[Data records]
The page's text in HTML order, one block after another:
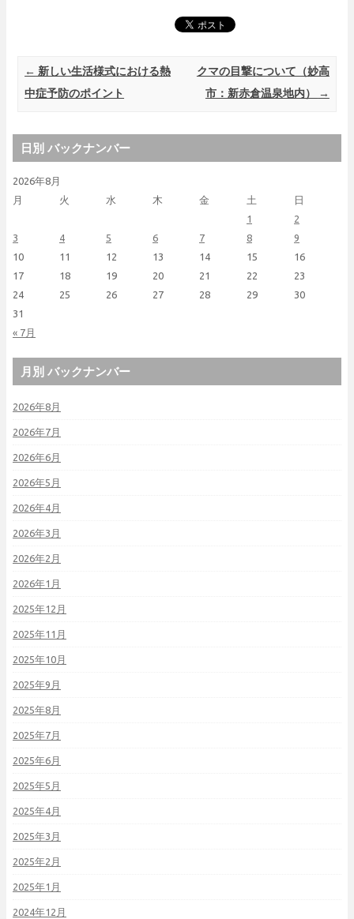
Post navigation
← 新しい生活様式における熱
中症予防のポイント
クマの目撃について（妙高
市：新赤倉温泉地内）
→
日別 バックナンバー
2026年8月
月
火 水 木 金 土 日
« 7月
1
2
3
4 5 6 7 8
9
10
11 12 13 14 15
16
17
18 19 20 21 22
23
24
25 26 27 28 29
30
31
月別 バックナンバー
2026年8月
2026年7月
2026年6月
2026年5月
2026年4月
2026年3月
2026年2月
2026年1月
2025年12月
2025年11月
2025年10月
2025年9月
2025年8月
2025年7月
2025年6月
2025年5月
2025年4月
2025年3月
2025年2月
2025年1月
2024年12月
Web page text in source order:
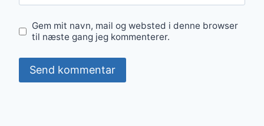
Gem mit navn, mail og websted i denne browser
til næste gang jeg kommenterer.
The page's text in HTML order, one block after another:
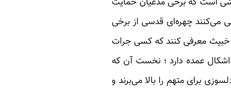
می‌کنند چهره‌ای قدسی از برخی
خبیث معرفی کنند که کسی جرات
دو اشکال عمده دارد ‌؛ نخست آن که
برای متهم را بالا می‌برند و
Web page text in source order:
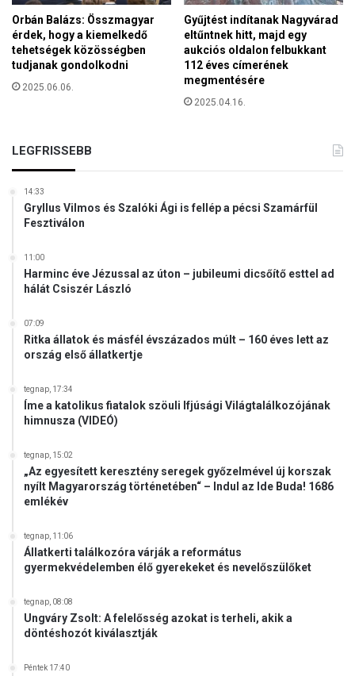
g
y
h
á
z
k
o
á
j
Orbán Balázs: Összmagyar
érdek, hogy a kiemelkedő
tehetségek közösségben
tudjanak gondolkodni
2025.06.06.
Gyűjtést indítanak Nagyvárad
eltűntnek hitt, majd egy
aukciós oldalon felbukkant
112 éves címerének
megmentésére
2025.04.16.
LEGFRISSEBB
14:33
Gryllus Vilmos és Szalóki Ági is fellép a pécsi Szamárfül
Fesztiválon
11:00
Harminc éve Jézussal az úton – jubileumi dicsőítő esttel ad
hálát Csiszér László
07:09
Ritka állatok és másfél évszázados múlt – 160 éves lett az
ország első állatkertje
tegnap, 17:34
Íme a katolikus fiatalok szöuli Ifjúsági Világtalálkozójának
himnusza (VIDEÓ)
tegnap, 15:02
„Az egyesített keresztény seregek győzelmével új korszak
nyílt Magyarország történetében“ – Indul az Ide Buda! 1686
emlékév
tegnap, 11:06
Állatkerti találkozóra várják a református
gyermekvédelemben élő gyerekeket és nevelőszülőket
tegnap, 08:08
Ungváry Zsolt: A felelősség azokat is terheli, akik a
döntéshozót kiválasztják
Péntek 17:40
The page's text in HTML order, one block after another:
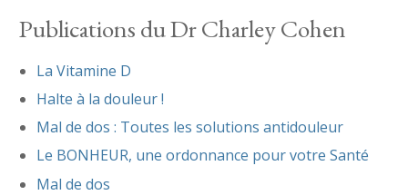
Publications du Dr Charley Cohen
La Vitamine D
Halte à la douleur !
Mal de dos : Toutes les solutions antidouleur
Le BONHEUR, une ordonnance pour votre Santé
Mal de dos
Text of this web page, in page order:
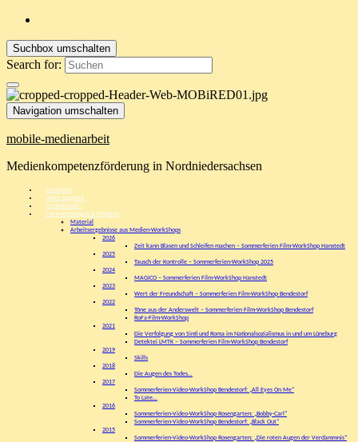
Suchbox umschalten
Search for:
Navigation umschalten
mobile-medienarbeit
Medienkompetenzförderung in Nordniedersachsen
Startseite
Unser Angebot
Freundschaft!
Veranstaltungen & Projekte
Material
Arbeitsergebnisse aus Medien-WorkShops
2026
Zeit kann Blasen und Schleifen machen – Sommerferien Film-WorkShop Hanstedt
2025
Tausch der Kontrolle – Sommerferien-WorkShop 2025
2024
MAGICO – Sommerferien Film-WorkShop Hanstedt
2023
Wert der Freundschaft – Sommerferien Film-WorkShop Bendestorf
2022
Töne aus der Anderswelt – Sommerferien Film-WorkShop Bendestorf
RoFa-Film-WorkShop
2021
Die Verfolgung von Sinti und Roma im Nationalsozialismus in und um Lüneburg
Detektei LMTK – Sommerferien Film-WorkShop Bendestorf
2019
Skills
2018
Die Augen des Todes…
2017
Sommerferien-Video-WorkShop Bendestorf: „All Eyes On Me“
To Late…
2016
Sommerferien-Video-WorkShop Rosengarten: „Bobby-Carl“
Sommerferien-Video-WorkShop Bendestorf: „Black Out“
2015
Sommerferien-Video-WorkShop Rosengarten: „Die roten Augen der Verdammnis“
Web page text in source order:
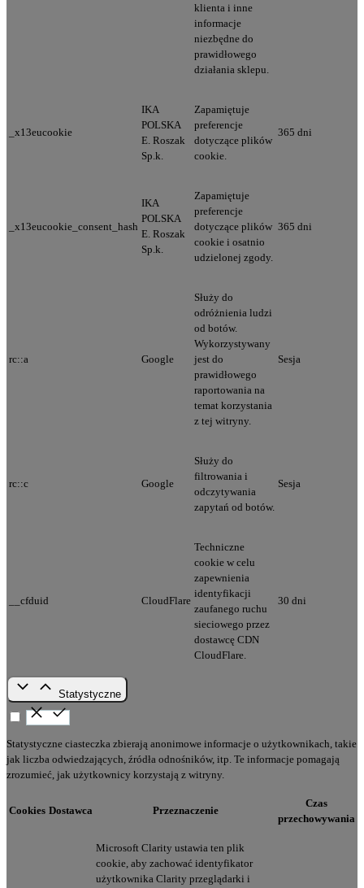
klienta i inne
informacje
niezbędne do
prawidłowego
działania sklepu.
_x13eucookie
IKA
POLSKA
E. Roszak
Sp.k.
Zapamiętuje
preferencje
dotyczące plików
cookie.
365 dni
_x13eucookie_consent_hash
IKA
POLSKA
E. Roszak
Sp.k.
Zapamiętuje
preferencje
dotyczące plików
cookie i osatnio
udzielonej zgody.
365 dni
rc::a Google
Służy do
odróżnienia ludzi
od botów.
Wykorzystywany
jest do
prawidłowego
raportowania na
temat korzystania
z tej witryny.
Sesja
rc::c Google
Służy do
filtrowania i
odczytywania
zapytań od botów.
Sesja
__cfduid CloudFlare
Techniczne
cookie w celu
zapewnienia
identyfikacji
zaufanego ruchu
sieciowego przez
dostawcę CDN
CloudFlare.
30 dni
Statystyczne
Statystyczne ciasteczka zbierają anonimowe informacje o użytkownikach, takie
jak liczba odwiedzających, źródła odnośników, itp. Te informacje pomagają
zrozumieć, jak użytkownicy korzystają z witryny.
Cookies Dostawca Przeznaczenie
Czas
przechowywania
Microsoft Clarity ustawia ten plik
cookie, aby zachować identyfikator
użytkownika Clarity przeglądarki i
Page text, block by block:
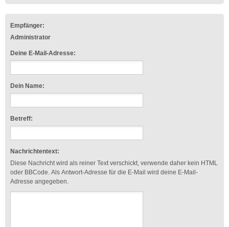
Empfänger:
Administrator
Deine E-Mail-Adresse:
Dein Name:
Betreff:
Nachrichtentext:
Diese Nachricht wird als reiner Text verschickt, verwende daher kein HTML
oder BBCode. Als Antwort-Adresse für die E-Mail wird deine E-Mail-
Adresse angegeben.
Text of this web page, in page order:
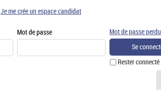
Mot de passe
Rester connecté
Mot de passe perdu
Je me crée un espace candidat
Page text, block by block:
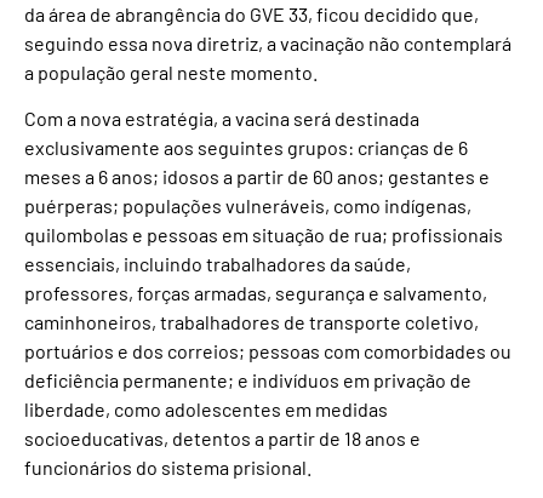
da área de abrangência do GVE 33, ficou decidido que,
seguindo essa nova diretriz, a vacinação não contemplará
a população geral neste momento.
Com a nova estratégia, a vacina será destinada
exclusivamente aos seguintes grupos: crianças de 6
meses a 6 anos; idosos a partir de 60 anos; gestantes e
puérperas; populações vulneráveis, como indígenas,
quilombolas e pessoas em situação de rua; profissionais
essenciais, incluindo trabalhadores da saúde,
professores, forças armadas, segurança e salvamento,
caminhoneiros, trabalhadores de transporte coletivo,
portuários e dos correios; pessoas com comorbidades ou
deficiência permanente; e indivíduos em privação de
liberdade, como adolescentes em medidas
socioeducativas, detentos a partir de 18 anos e
funcionários do sistema prisional.
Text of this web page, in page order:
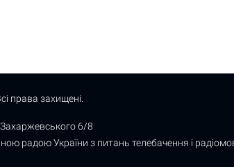
права захищені.
6/8
радою України з питань телебачення і

What is needed
Work out how many lines above include the string "Freundschaft", then give that number alone.

Answer box
2